I've been wanting to get a dairy goat since last year, and want to prepare for it this summer. We raise fainting goats and have no equipment whatsoever yet. What would we need to raise a dairy goat and milk? Would it be okay to breed a fainting buck to an alpine goat? Or should we get a alpine buck as a fainting buck may not be big enough? Thanks!


----------



## lovinglife (Jun 6, 2013)

Fainting buck will be fine.. Just make you have a stand for milking and you should be good to go! Love my milking girls and the milk is awesome! You really don't need much extra equipment, I have a milk strainer and I just use mason jars for the milk, half gallon size works great. I use baby wipes to clean them, unsented of course.
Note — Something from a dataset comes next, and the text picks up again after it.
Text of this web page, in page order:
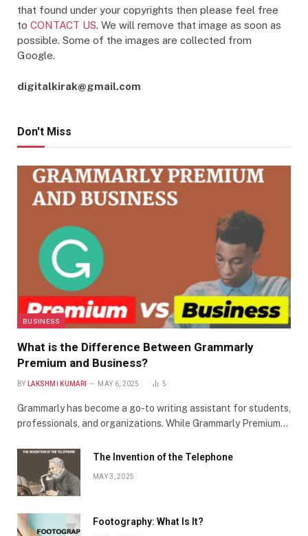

If you go with Alpine be prepared for lots of milk! My Nubian is not a great producer but I still get a gallon a day, figure that up 7 gallons a week!


----------



## Goatlover14 (Jan 8, 2015)

Thanks for the advice.  7 gallons is a lot! I'd really like to get into making fudge, butter, lotion, and soap too.


----------



## Lstein (Oct 2, 2014)

I recommend picking up a copy of storey's guide to dairy goats, it gives a very nice overview of dairy goats and gives you a guide on how to start off. Plus it has a lot of useful information on just goats in general.


----------



## Lstein (Oct 2, 2014)

You would also need a milking stand...well maybe not need but it sure is handy...even for your other goats, I use mine for trimming hooves etc all the time. There's some fairly simple plans out there, kind of a fun little project if you have some tools.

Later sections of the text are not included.